▸ Stored items from a collection
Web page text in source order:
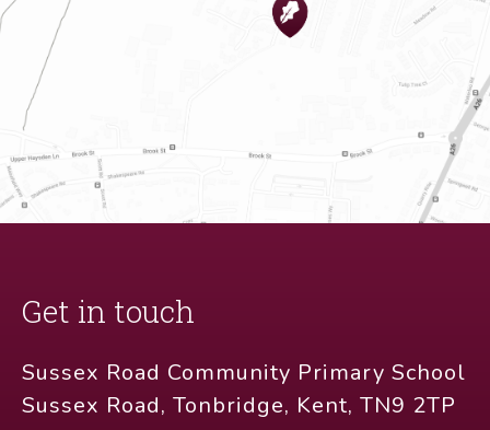
Get in touch
Sussex Road Community Primary School
Sussex Road, Tonbridge, Kent, TN9 2TP
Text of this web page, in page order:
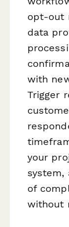
opt-out
data
with
Trigger
your
system,
of
without
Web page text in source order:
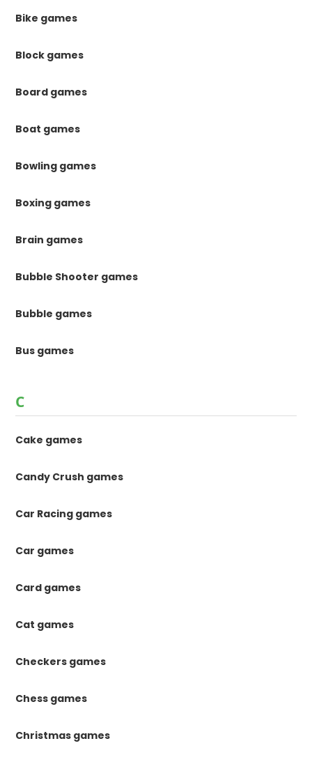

▸ DESCRIPTION OF THE TASK
Each line above must be set down exactly, though no picture should be carried over.

▸ SOLUTION TO THE EXERCISE
Web page text in source order:
Get in touch
Sussex Road Community Primary School
Sussex Road, Tonbridge, Kent, TN9 2TP
Text of this web page, in page order:
opt-out
data
with
Trigger
your
system,
of
without
Web page text in source order:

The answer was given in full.